[Prompt] Only certain lines below are wanted: those starting at the line containing "After he said" and ending at the line containing "standing at a", both included, each retyped exactly.

---- Source material

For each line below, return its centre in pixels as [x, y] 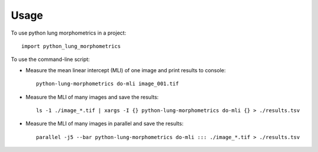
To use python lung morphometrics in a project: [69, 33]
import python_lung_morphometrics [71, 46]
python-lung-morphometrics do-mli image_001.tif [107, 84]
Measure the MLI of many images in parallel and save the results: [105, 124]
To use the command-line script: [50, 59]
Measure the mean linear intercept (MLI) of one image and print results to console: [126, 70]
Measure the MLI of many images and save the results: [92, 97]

--------
---- Source material

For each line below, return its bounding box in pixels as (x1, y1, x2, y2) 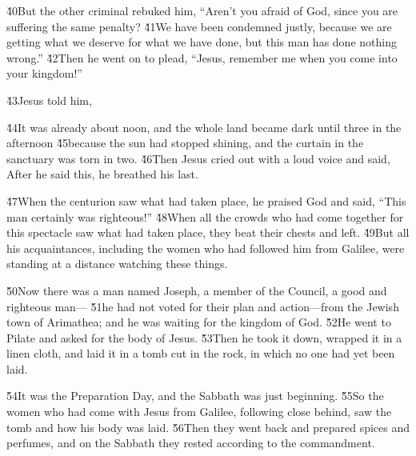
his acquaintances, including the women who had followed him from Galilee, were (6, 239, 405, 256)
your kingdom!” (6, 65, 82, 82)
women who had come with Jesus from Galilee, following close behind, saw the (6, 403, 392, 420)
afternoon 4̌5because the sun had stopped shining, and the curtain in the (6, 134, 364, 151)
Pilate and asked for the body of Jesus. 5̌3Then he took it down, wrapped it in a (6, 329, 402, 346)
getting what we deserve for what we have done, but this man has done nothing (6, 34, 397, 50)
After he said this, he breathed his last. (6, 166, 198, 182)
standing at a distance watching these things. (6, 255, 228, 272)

--------

[Finished exercise]
After he said this, he breathed his last. (6, 166, 198, 182)
standing at a distance watching these things. (6, 255, 228, 272)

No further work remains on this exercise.